出乎他意料的是,这个渔村更像是藏匿在地下的一个巨大村落,大多建筑土屋都保存完好,岁月似乎在它们身上停滞,它们也并没有被二十年前的自然灾害席卷过。
可抚摸这些土屋的外立面就能感受到,这个村落是有人在后期一比一重建,甚至派人精心维护过才有的如此完整的结果。
它掩埋在黑曜群岛这片曾经的罪恶之地下,更像是岳明玉心里的最后一片净土。
苏绪亦沿着小路往前走,途径村落的祠堂,即使在潮湿的地下,里面仍有香火的气息飘了出来。
苏绪亦走进祠堂,最中央的灵牌上供奉的却是一个名叫岳正德的男人。
“岳正德,正德,明玉。”苏绪亦念着这个名字,心里却有些想笑。
他若是没记错,岳明玉生活过的渔村,岳家还没有能进入祠堂的资格,岳正德想必是岳明玉的父亲。
左侧是岳明玉重新编造的渔村地图,占地面积竟有半个黑曜群岛那么大,而最中央被所有土屋众星捧月的宅邸,牌匾上写着“岳家”两字。
岳明玉会派人把东西藏在这吗?
不对。
苏绪亦摇了摇头。
岳明玉是个极为拧巴的人,这个渔村是他瞒着谢松云所建造的,一定不会将代表着罪证的东西,藏在他费尽心思都要重建的一场梦上。
那么只有一个地方,是最适合放谢松云罪证的。
那就是岳明玉以前在这个渔村真正的家。
但地图上并没有标明,不过既然是岳明玉的家,那就一定有特别之处。
苏绪亦撕掉墙上的地图,正欲走出祠堂,可鼻间却突然闻到一道烧糊的焦味,他还来不及反应,只见远处火光冲天,炽热的橙红色照亮了大半个地下渔村,滚滚升起的黑烟如恶龙般在空中张牙舞爪。

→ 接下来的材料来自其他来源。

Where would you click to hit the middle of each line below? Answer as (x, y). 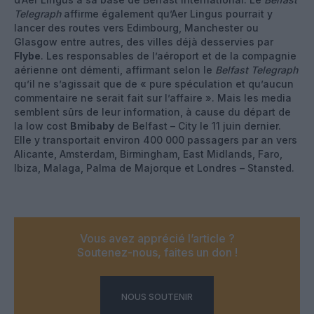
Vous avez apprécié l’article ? (157, 238)
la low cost (42, 125)
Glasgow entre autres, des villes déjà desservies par (144, 41)
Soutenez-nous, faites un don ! (157, 252)
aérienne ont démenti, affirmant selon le (115, 69)
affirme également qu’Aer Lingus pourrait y (167, 13)
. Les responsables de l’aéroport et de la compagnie (169, 55)
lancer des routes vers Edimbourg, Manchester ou (136, 27)
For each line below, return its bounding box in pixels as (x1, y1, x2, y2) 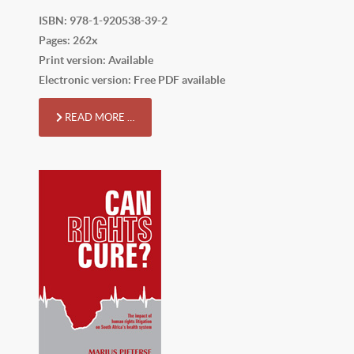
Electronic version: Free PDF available (39, 73, 225, 86)
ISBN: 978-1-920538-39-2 (39, 13, 168, 27)
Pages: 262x (39, 33, 98, 47)
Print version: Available (39, 53, 153, 66)
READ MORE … (62, 111, 134, 123)
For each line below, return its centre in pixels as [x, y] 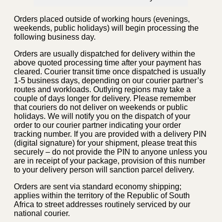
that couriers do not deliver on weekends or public [101, 107]
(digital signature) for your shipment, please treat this [105, 143]
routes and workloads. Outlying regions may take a [102, 89]
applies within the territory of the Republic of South [102, 195]
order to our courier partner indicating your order [97, 125]
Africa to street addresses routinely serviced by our [102, 204]
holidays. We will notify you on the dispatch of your [102, 116]
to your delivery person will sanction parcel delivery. [104, 169]
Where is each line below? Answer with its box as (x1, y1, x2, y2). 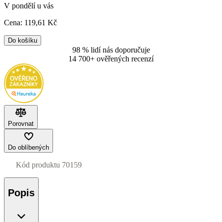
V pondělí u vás (4, 1, 54, 10)
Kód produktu (16, 161, 60, 169)
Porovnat (8, 120, 34, 128)
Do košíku (8, 37, 37, 45)
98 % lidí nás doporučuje (72, 46, 150, 55)
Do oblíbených (8, 144, 49, 152)
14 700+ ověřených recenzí (68, 55, 154, 63)
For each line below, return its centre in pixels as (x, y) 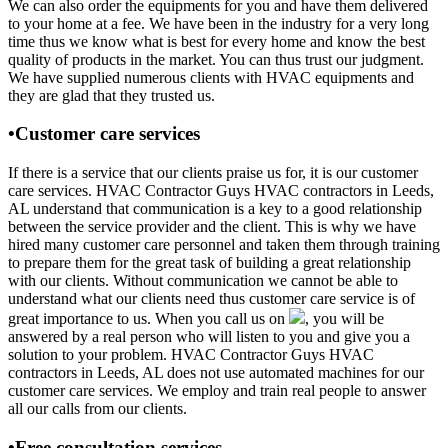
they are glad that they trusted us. (111, 95)
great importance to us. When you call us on (148, 318)
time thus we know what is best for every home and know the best (216, 41)
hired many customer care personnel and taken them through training (224, 244)
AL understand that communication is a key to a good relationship (215, 208)
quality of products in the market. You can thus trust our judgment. (216, 59)
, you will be (344, 318)
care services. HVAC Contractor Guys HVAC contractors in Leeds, (221, 190)
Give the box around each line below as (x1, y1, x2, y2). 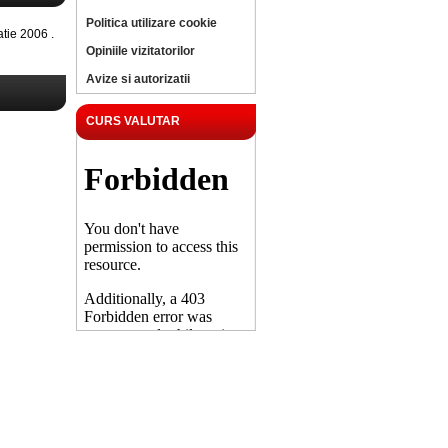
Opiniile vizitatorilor (86, 44, 195, 58)
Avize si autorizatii (86, 72, 190, 86)
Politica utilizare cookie (86, 16, 217, 30)
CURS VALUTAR (86, 114, 180, 128)
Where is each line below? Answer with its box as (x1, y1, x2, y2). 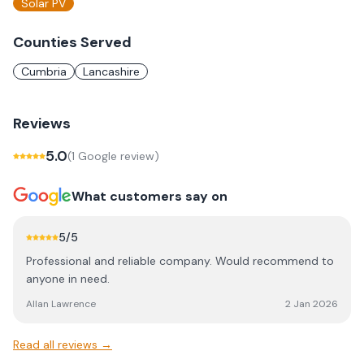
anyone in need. (26, 271, 110, 286)
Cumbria (21, 64, 67, 79)
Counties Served (13, 32, 132, 52)
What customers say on (71, 188, 227, 205)
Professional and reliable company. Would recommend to (26, 253, 334, 268)
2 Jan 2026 (285, 297, 338, 310)
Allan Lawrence (26, 297, 96, 310)
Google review (75, 149, 154, 163)
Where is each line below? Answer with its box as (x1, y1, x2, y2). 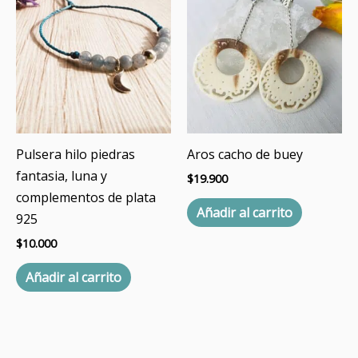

有人恶狠狠吼道:“动作怎么都他吗的这么慢!没吃米吗?!”
“操!真他妈的烦!总督那么提携那个姓岳的,这岳的倒还好,搞出这么一个多事的渔村!全部都给他砸完了!”
“砸完了直接烧!不要给总督留下任何罪证!”
“砰!”的一声,远处精心修缮的土宅在科技怪物的摧毁下轰然坍塌,溅起滚滚浓烟,又被泼了汽油的火把付之一炬,彻底化为了历史长河里不起眼的灰烬。
打骂声、烧毁声、砸墙声密密麻麻的从四面八方传来,宁静的小渔村霎时陷入一片火海,永无止境的坠入深渊中。
苏绪亦站在被火光映照的祠堂前,突然在想,二十年前这个渔村陷入灾害时,会不会也是这样一副景象,甚至会不会比眼前的景象看起来更温和一些?
岳明玉会猜到他精心重建的渔村,最后毁在了谢松云手中吗?
这想法突然让苏绪亦一个激灵——
岳明玉当初一定是在不得已的情况下,才将谢松云的罪证藏在了渔村,可岳明玉在帝国关押期间,竟从未向谢松云透露出渔村的存在。
岳明玉在赌,赌苏绪亦不会发现掩埋的渔村,赌谢松云因此也不会去追踪渔村。
可如果岳明玉赌输了,苏绪亦发现了渔村,那么谢松云紧随其后…
苏绪亦的心跳从来没跳得这么快过,好像要跳到了嗓子眼,他像突然抓到了某些重要的线索,抓着地图狂奔进了祠堂里。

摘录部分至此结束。